At no time do you have to think that the symbols represent numbers and the operators arithmetic computations. You apply the available rules and transform the expressions. So you are looking more at the patterns than at the content. The goal is to reduce human error.

This doesn't mean that the proof must be written in a symbolic form rather than as a narrative explanation. What matters is that all steps are clearly justified by a previously established truth. In practice some obvious justifications can be omitted, provided the intented readers can retrieve them.

• I upvoted your answer just for the first sentence, but I actually disagree with with your following couple of paragraphs.Even writing out expressions like yours doesn't really make things clear in simple cases. For example, what's $\sqrt[3]{-1}$? Most people would say it's obviously $-1$ but it could be $e^{i\pi/3}$ if $-1$ is seen as a complex number. Or if someone says $f(x) = x - x$, does that really mean "f is the function that subtracts its input from itself", or does it mean $f(x) = 0$? Again, these mean different things when you plug in, say, any reasonable definition of $\infty$. Apr 7, 2017 at 1:11
• @Mehrdad: in a formal setting, the rules that pertain are known upfront. For instance, if you are working with powers, $(a^b)^c=a^{bc}$ is true in the reals, but false in the complex. You shouldn't care about what $a,b,c$ are (they could be elements of an abstract field) but know what transformations are allowed. It is not a matter of clarity, it is a matter of rigor.
– user65203
Apr 7, 2017 at 6:42
• I was responding to your claim that "At no time do you have to think that the symbols represent numbers and the operators arithmetic computations." I was saying that, in fact, you do have to pause and think what the notation means, because sometimes the meaning of something as simple as $-1$ is unclear and affects the results, as I showed. Apr 7, 2017 at 7:37
• @Mehrdad: if you are in a context where $-1$ is ambiguous (in terms of its properties), then you are not working formally.
– user65203
Apr 7, 2017 at 7:45
• Wha...? Ambiguity is something the reader decides, not you. You can totally be formal but still be misinterpreted because your writing is ambiguous. I've seen plenty of formal proofs where I got tripped up as to whether e.g. $x^2$ meant the second iterate or whether it meant the square of $x$. The steps were all rigorous & formal, nothing was wrong there. The notation was all explained in the beginning too. I still had to repeatedly stop and parse the notation again. Your assertion that you don't have to pause and think about notation in a formal proof is blatantly false. Apr 7, 2017 at 8:04

An formal statement/proof assumes that the problem structure is "sufficiently regular" for the conclusion to hold, and merely explains how to derive the conclusion assuming the unstated assumptions hold true.

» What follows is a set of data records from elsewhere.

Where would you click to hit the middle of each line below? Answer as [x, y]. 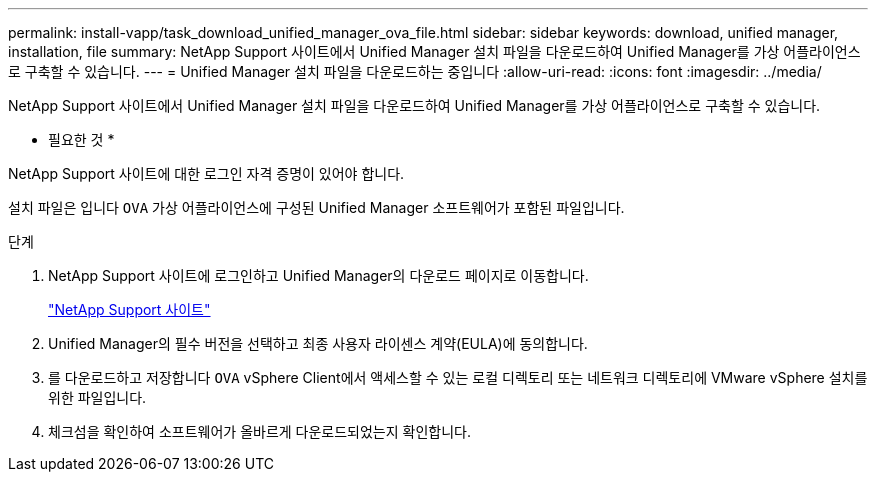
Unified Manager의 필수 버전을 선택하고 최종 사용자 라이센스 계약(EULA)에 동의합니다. [318, 343]
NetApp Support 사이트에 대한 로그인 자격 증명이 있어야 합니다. [206, 173]
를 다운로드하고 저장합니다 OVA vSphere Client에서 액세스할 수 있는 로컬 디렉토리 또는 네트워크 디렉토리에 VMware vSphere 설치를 [458, 377]
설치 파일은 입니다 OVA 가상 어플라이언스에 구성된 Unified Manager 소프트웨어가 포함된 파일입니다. [316, 207]
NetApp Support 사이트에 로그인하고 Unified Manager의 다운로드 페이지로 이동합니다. [318, 275]
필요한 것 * [81, 139]
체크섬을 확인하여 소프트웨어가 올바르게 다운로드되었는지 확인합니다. [259, 431]
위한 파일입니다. [97, 397]

Example of an informal statement:

The sum of an infinite geometric series with ratio $r$ is $$\sum_{k=0}^\infty r^k = \frac{1}{1-r}$$

This statement is informal since it is unclear whether this definition applies to some $r$ or all $r$; it does not explain whether it is intended to ascribe a sum to divergent series (sometimes possible).

A formal statement/proof is one that states all assumptions necessary for its conclusions to hold, except perhaps those that are blatantly obvious to the average audience.

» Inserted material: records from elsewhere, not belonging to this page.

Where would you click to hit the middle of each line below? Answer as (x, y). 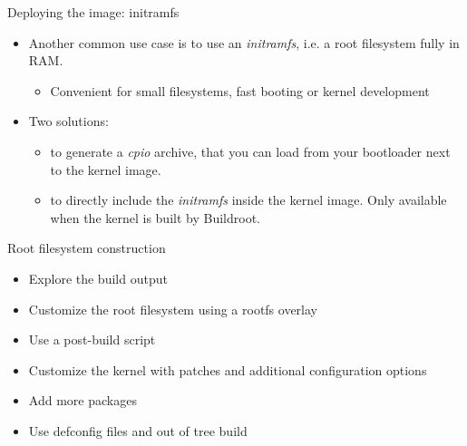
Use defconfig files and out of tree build (138, 430)
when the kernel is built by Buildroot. (155, 217)
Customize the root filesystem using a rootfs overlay (173, 309)
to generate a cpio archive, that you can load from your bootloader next (250, 151)
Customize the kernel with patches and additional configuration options (228, 369)
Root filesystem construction (87, 248)
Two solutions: (68, 121)
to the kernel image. (106, 169)

Example of a formal statement:

The sum of an infinite geometric series with ratio $r$ is $$\sum_{k=0}^\infty r^k = \frac{1}{1-r}$$ if $|r|<1$; otherwise, we say the series diverges and does not have a sum.

This statement is formal since it explains its required assumptions ($|r|<1$) and does not leave the reader guessing as to whether $1+2+4+\ldots$ was intended to have a sum.

Nevertheless, neither statement is considered incorrect; both of them are correct with reasonable assumptions.